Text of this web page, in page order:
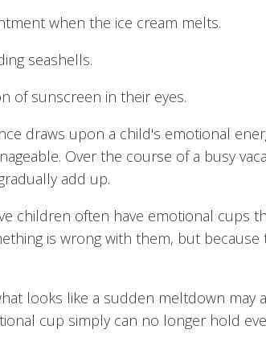
when the ice cream melts.
seashells.
of sunscreen in their eyes.
draws upon a child's emotional
Over the course of a busy
add up.
children often have emotional cups
is wrong with them, but
looks like a sudden meltdown
cup simply can no longer hold
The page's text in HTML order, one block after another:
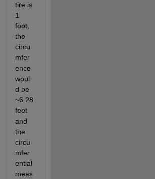
tire is
1
foot,
the
circu
mfer
ence
woul
d be
~6.28
feet
and
the
circu
mfer
ential
meas
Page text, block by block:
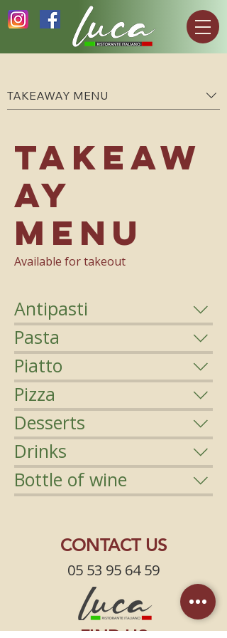
TAKEAWAY MENU
TAKEAW
AY
MENU
Available for takeout
Antipasti
Pasta
Piatto
Pizza
Desserts
Drinks
Bottle of wine
CONTACT US
05 53 95 64 59
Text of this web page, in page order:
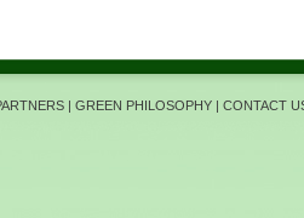
| GREEN PHILOSOPHY | CONTACT
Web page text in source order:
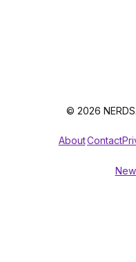
© 2026
AboutContact
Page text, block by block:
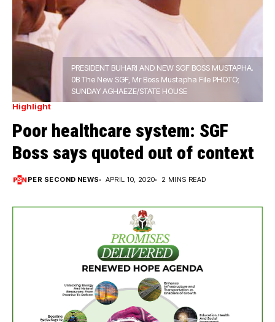
PRESIDENT BUHARI AND NEW SGF BOSS MUSTAPHA.
0B The New SGF, Mr Boss Mustapha File PHOTO;
SUNDAY AGHAEZE/STATE HOUSE
Highlight
Poor healthcare system: SGF
Boss says quoted out of context
PER SECOND NEWS APRIL 10, 2020 2 MINS READ
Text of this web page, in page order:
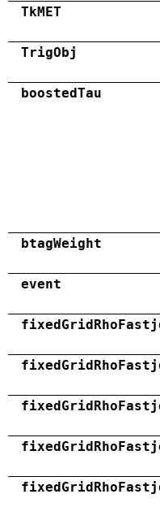
TkMET
TrigObj
boostedTau
btagWeight
event
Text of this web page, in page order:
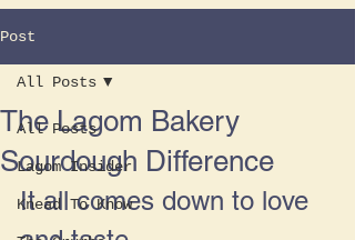
Post
All Posts
Lagom Insider
Knead To Know
All Posts
The Lagom Bakery
Sourdough Difference
It all comes down to love

- WHAT IS BEING ASKED -
Although the records above contain pictures, output every line exactly and leave the pictures out.

- SOLUTION TO THIS PROBLEM -
Text of this web page, in page order:
when the ice cream melts.
seashells.
of sunscreen in their eyes.
draws upon a child's emotional
Over the course of a busy
add up.
children often have emotional cups
is wrong with them, but
looks like a sudden meltdown
cup simply can no longer hold
The page's text in HTML order, one block after another:
tire is
1
foot,
the
circu
mfer
ence
woul
d be
~6.28
feet
and
the
circu
mfer
ential
meas
Page text, block by block:
TAKEAWAY MENU
TAKEAW
AY
MENU
Available for takeout
Antipasti
Pasta
Piatto
Pizza
Desserts
Drinks
Bottle of wine
CONTACT US
05 53 95 64 59
Text of this web page, in page order:
| GREEN PHILOSOPHY | CONTACT
Web page text in source order:
© 2026
AboutContact
Page text, block by block:
PRESIDENT BUHARI AND NEW SGF BOSS MUSTAPHA.
0B The New SGF, Mr Boss Mustapha File PHOTO;
SUNDAY AGHAEZE/STATE HOUSE
Highlight
Poor healthcare system: SGF
Boss says quoted out of context
PER SECOND NEWS APRIL 10, 2020 2 MINS READ
Text of this web page, in page order:
TkMET
TrigObj
boostedTau
btagWeight
event
Text of this web page, in page order:
Post
All Posts
Lagom Insider
Knead To Know
All Posts
The Lagom Bakery
Sourdough Difference
It all comes down to love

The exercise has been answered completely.